Sudah aku baca perjalanan kita, itu antara jarum jam teriring
kita buka percakapan dijantung lagu
menandakan ada sesuatu di hari sebelumnya
yang pastinya deretan kata melayang enggan kembali
dan ku namai engkau layangan pamutus nafas
sesadar mungkin ku belai raut wajah angkasa dengan hembusan nafas
setelah lama ku tepis dengan senyum yang membusungkan dada

kali ini kembali kugores lembaran memori di kegelapan
sudah kusimpan dengan rapi pada bundle di kesunyian
sempat ia bertanya, “ mengapa baru sadar dan ingat aku
“ akupun menjawab “karena engkau akupun seperti ini”

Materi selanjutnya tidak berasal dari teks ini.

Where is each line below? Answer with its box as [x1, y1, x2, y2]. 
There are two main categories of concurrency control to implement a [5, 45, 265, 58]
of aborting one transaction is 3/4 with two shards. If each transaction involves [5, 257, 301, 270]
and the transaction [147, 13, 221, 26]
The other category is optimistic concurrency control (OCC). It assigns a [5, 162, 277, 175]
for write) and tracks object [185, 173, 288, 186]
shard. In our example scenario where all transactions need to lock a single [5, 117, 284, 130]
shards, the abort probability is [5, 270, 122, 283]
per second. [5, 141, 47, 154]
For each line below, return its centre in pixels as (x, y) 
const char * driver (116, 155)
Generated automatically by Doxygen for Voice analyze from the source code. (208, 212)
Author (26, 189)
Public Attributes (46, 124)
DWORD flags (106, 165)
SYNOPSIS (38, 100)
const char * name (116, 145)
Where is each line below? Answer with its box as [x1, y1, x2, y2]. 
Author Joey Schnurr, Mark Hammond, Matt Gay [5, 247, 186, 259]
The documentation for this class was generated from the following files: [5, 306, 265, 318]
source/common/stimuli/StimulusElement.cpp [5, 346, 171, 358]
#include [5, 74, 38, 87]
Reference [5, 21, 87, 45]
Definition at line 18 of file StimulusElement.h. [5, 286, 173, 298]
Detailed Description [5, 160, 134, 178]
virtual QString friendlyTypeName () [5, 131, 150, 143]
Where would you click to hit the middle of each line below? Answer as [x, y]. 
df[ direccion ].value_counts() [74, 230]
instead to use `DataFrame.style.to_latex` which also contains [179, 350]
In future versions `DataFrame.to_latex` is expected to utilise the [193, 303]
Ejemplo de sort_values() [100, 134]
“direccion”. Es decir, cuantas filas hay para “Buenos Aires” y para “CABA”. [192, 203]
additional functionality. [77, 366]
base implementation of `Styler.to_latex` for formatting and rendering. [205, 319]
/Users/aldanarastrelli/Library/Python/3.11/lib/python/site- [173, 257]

kemudian ia kembali berkata “kau kah tulisan seorang pecandu?”
aku hanya mendengar percakapan itu di lubuk nurani
kembali kutitip pandangku pada angkasa
sesungguhnya kanfas nurani itu masih aku simpan
sayangnya hampir dihancurkan embunan jiwa

Bisakah aku berandai, kota mekah itu teramat dekat
kutiduri hingga merasa melayang sampai tenang
bagaimana aku tahu berlian menancap di ubun ubun
sedang mata hari, bulan, gerhana di siang malam
walau sesungguhnya itu bertanda awal terang benderang
di raga, mereka menyandang gelar sarjana
di jiwa, mereka menyandang gelar kiai.